Industry officials say the region serves not only as a major end market for Indian products but also as a critical transit corridor linking India to Europe, Africa and parts of North America. Disruptions to shipping routes, rising insurance premiums and longer transit times are already beginning to strain supply chains.
West Asia accounts for a significant share of India’s outbound shipments in petroleum products, engineering goods, chemicals, textiles, food items and gems and jewellery. Key destinations include the United Arab Emirates, Saudi Arabia, Iraq and Israel, while several Gulf ports function as transshipment hubs for cargo headed to Europe.
Shipping lines have reportedly adjusted sailing schedules to mitigate security risks, with some vessels avoiding sensitive maritime corridors. Freight forwarders note that any prolonged disruption in strategic sea lanes could result in cargo rollovers, container shortages and higher freight rates.

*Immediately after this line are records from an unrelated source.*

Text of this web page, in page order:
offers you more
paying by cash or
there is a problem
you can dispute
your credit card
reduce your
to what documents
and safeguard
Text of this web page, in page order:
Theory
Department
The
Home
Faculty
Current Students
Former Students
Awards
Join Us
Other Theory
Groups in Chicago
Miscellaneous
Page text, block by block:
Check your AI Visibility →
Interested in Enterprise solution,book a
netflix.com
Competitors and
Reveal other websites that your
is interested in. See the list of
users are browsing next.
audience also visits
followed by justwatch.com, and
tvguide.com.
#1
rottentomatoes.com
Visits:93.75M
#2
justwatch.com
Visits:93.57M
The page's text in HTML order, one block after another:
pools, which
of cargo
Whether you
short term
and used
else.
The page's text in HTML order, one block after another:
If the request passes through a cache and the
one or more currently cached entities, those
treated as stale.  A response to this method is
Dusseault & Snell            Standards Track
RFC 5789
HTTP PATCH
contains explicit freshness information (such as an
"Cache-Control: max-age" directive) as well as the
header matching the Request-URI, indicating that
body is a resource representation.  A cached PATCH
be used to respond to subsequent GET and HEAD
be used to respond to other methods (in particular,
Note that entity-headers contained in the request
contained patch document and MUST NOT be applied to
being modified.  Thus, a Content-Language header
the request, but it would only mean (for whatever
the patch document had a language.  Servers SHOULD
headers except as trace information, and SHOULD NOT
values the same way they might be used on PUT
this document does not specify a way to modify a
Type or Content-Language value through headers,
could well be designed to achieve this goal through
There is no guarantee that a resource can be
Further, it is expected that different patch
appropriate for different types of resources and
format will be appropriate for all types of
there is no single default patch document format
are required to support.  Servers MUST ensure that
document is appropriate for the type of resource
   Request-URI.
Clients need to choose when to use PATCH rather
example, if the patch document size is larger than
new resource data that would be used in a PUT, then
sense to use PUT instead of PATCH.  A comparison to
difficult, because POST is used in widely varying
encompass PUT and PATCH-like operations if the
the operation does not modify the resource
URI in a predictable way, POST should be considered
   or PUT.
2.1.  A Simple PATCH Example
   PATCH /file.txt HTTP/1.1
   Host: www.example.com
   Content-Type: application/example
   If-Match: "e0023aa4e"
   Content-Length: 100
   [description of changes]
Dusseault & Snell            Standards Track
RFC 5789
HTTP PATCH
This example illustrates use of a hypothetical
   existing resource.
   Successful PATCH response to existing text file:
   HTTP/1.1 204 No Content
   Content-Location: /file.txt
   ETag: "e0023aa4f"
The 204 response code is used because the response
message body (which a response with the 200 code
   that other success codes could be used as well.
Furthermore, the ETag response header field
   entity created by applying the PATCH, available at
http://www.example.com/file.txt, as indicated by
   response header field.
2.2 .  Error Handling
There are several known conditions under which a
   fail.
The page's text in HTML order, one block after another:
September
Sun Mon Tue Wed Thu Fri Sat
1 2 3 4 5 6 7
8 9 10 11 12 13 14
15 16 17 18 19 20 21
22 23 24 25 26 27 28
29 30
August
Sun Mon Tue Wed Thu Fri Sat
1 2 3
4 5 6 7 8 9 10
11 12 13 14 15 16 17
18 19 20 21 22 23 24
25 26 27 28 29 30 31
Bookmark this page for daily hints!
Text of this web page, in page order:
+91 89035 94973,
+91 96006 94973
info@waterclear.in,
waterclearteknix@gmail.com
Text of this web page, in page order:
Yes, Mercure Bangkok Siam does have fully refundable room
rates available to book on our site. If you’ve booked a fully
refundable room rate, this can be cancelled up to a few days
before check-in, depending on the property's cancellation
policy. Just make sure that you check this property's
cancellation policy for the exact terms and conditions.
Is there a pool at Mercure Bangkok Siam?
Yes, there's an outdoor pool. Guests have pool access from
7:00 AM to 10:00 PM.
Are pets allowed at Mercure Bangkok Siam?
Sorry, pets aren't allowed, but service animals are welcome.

Exporters in sectors such as engineering goods and textiles say order confirmations have slowed as buyers adopt a wait-and-watch approach. Payment cycles could also lengthen if financial channels face additional scrutiny or delays due to geopolitical tensions.
Analysts warn that sustained instability may weigh on India’s trade balance and industrial output, particularly if crude oil prices remain volatile, increasing input costs for domestic manufacturers.
Government agencies are closely monitoring developments and engaging with industry bodies to assess potential support measures. However, exporters say much will depend on how long the conflict persists and whether maritime routes remain operational.
For now, trade stakeholders remain cautious, with many describing the situation as a high-risk phase for India’s export-driven sectors.